There is little on the tax aspects of foundations. Namely, I would be interested in reading about the policy consequences of allowing large pools of capital to aggregate in perpetuity. Readers need some statistics on the cost of this tax exemption to government revenue and, by inference, to taxpayers-at-large. The author could have collated the data from public records filed with the IRS. IRS mandates that foundations file financial disclosure forms each year (unfortunately, many fail to comply).

There are only a few pages in an appendix on foundations' impact on capital markets. Where and how they invest their endowments? Do their trustees sit on corporate boards and, if so, how does the presence of these trustees affect corporate decision-making? Are the assets held offshore? What institutions invest the assets on behalf of the trustees of the foundations? How well do the trustees perform? The answers are of considerable importance as some of the larger endowments rival in size mutual funds and pension funds.

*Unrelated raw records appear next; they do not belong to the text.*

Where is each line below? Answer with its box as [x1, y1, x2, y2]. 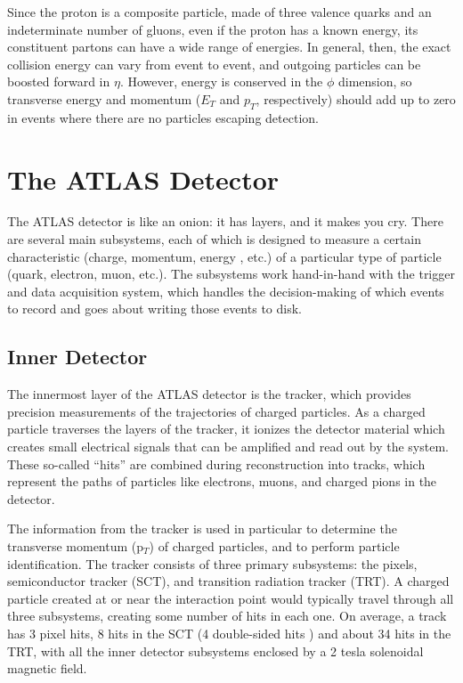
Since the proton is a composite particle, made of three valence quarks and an [7, 3, 432, 20]
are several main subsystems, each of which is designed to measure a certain [7, 230, 422, 248]
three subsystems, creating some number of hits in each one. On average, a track [7, 606, 447, 625]
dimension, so [337, 72, 412, 91]
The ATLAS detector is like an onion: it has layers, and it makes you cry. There [7, 212, 443, 231]
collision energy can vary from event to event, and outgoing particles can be [7, 54, 421, 73]
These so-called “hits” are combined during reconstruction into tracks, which [7, 454, 426, 473]
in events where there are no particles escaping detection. [7, 108, 319, 126]
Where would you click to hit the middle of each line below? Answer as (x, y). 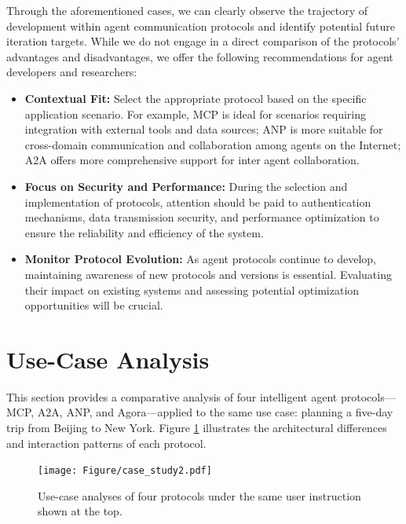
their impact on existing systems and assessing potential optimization (192, 289)
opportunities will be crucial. (94, 305)
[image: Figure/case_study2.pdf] (125, 471)
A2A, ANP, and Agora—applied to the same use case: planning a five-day (215, 412)
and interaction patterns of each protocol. (106, 443)
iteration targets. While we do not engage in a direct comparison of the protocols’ (203, 41)
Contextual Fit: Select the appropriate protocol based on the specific (196, 98)
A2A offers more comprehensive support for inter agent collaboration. (192, 160)
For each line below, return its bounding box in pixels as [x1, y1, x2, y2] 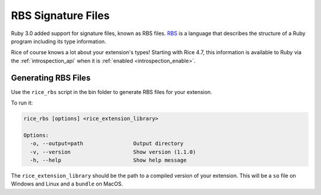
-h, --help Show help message [30, 156, 187, 163]
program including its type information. [11, 37, 106, 45]
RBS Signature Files [11, 9, 110, 22]
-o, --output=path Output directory [30, 140, 184, 147]
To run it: [11, 99, 33, 106]
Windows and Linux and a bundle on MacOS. [11, 180, 123, 187]
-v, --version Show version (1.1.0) [30, 149, 196, 155]
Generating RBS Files [11, 73, 91, 83]
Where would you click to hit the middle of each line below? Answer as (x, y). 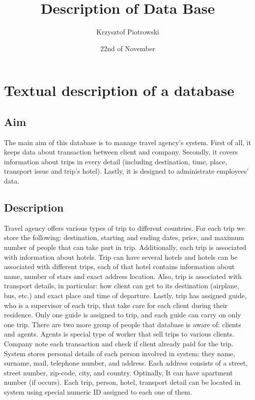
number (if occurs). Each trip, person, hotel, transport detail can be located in (122, 382)
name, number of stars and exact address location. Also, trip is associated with (123, 276)
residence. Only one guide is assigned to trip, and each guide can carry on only (123, 315)
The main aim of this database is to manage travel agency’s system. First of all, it (128, 142)
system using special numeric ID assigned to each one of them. (98, 391)
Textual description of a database (119, 90)
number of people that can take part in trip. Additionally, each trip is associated (125, 247)
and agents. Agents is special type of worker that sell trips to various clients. (119, 334)

There is little on the legal framework within which foundations are created and operate. This is a key failing. If the author were familiar with the Statute of Elizabeth, adopted by virtually every common law jurisdiction, he would understand why foundations do not contribute to political activists. Political activities - defined by the Internal Revenue Code as the funding of electoral campaigns of individuals or parties and as exercising direct influence on the legislative process - would cost foundations their charitable status. They would be subject to taxation, which would rapidly erode their capital and force them to divert resources toward fundraising. The author repeatedly criticizes the restraint of the trustees. Much of this restraint is the product of fiduciary obligations imposed upon the trustees by law.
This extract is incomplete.